Winter is back. It came on the heels of a smallish snowstorm a few days ago, and we are now squarely in the teens, degree-wise. Crunchy snow, significant ice chunks in each and every water bucket, double gloves. The works. We got it.

I am usually kind of cranky about snow and cold. It takes a lot (ten hungry sheep, for instance) to get me into my coat and snow pants and goofy moon boots and trudging down to the barn. I’ll admit it: I’m a bit of a baby in the winter, a whiner even. Comes from being raised in sunny Florida, I guess.

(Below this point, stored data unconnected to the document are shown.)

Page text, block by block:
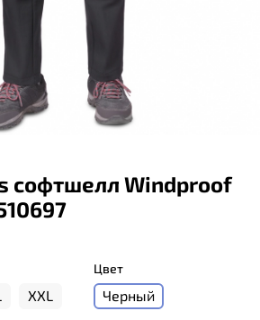
софтшелл Windproof
XXL
Цвет
Черный
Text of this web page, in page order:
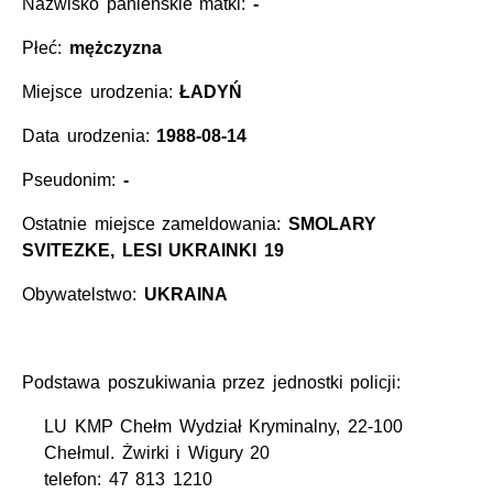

But here’s the thing: It is such a terrific feeling, after stumbling around in the heavy snow and ice, hauling those sloshy cold buckets and armloads of hay out to the pens, to just stand quietly and watch the sheep around the feeder.

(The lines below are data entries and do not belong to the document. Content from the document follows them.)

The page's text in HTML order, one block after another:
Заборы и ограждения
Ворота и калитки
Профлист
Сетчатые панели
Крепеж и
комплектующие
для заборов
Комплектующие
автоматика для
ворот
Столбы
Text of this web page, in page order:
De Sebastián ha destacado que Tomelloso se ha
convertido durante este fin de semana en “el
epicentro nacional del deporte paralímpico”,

Hard to explain the whys of this. Perhaps it has to do with “taking care”, a simple and rarely touted pleasure. Sometimes—often!—taking care feels like a burden. It feels like the only thing I ever manage to do. It feels both awfully overwelming and small. Kids, chickens, cars, house, dogs, sheep, barn, etc etc. I TAKE CARE all the time. But standing along the chilly fence-line watching my sheep munch down, I can appreciate all that care a little more. These moments are simpler, more tangible. And sometimes, when I’m not cranky, overstretched, and grumpy, I can connect this simplest of tasks with all the other tasks that eat up so much time and energy, so many of hours I imagine myself doing something more grand and dramatic and forward-thinking. And it feels just fine, even good, to have so very, very much to care for.